### About this task
Across the entries below, how many lines have the word "alert" in them? Respond with only the number.

*** Supplied data Section Begins ***

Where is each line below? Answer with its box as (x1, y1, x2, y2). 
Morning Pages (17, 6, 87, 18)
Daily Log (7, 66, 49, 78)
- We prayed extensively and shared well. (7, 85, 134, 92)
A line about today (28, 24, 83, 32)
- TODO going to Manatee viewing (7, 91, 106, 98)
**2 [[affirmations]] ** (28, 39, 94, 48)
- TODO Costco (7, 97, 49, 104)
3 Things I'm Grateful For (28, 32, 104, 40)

*** Supplied data Section Ends ***
*** Supplied data Section Begins ***

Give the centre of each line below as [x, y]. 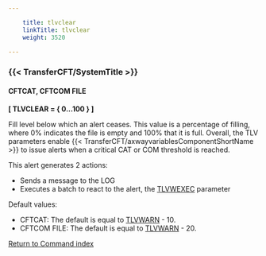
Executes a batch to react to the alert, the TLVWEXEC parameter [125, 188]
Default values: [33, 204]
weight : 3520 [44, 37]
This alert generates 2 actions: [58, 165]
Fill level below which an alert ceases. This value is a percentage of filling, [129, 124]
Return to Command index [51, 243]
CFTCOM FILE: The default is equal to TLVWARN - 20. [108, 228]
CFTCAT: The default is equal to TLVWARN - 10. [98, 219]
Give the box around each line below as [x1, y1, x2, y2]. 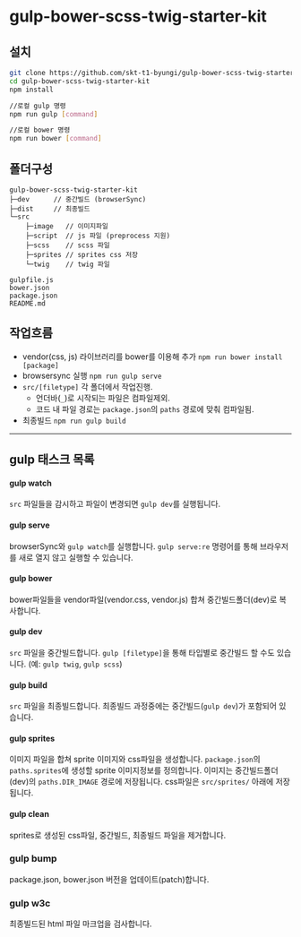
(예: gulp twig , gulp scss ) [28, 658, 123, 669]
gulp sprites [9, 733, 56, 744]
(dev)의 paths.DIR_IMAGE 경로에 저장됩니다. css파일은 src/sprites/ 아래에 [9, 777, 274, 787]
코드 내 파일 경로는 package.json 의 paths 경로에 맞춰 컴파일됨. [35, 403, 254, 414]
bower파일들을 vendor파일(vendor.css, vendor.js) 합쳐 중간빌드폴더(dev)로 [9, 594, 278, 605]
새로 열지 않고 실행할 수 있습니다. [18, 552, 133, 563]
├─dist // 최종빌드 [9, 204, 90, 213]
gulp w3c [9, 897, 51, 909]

*** Supplied data Section Ends ***
*** Supplied data Section Begins ***

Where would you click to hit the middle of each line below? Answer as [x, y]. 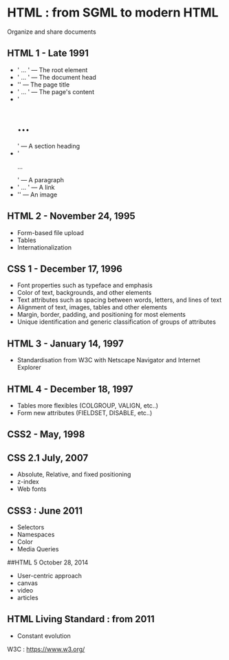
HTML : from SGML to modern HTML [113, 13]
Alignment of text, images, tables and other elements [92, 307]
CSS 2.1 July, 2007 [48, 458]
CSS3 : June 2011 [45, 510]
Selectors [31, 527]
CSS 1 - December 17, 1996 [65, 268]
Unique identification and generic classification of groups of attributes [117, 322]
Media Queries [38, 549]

*** Supplied data Section Ends ***

### Solution below
3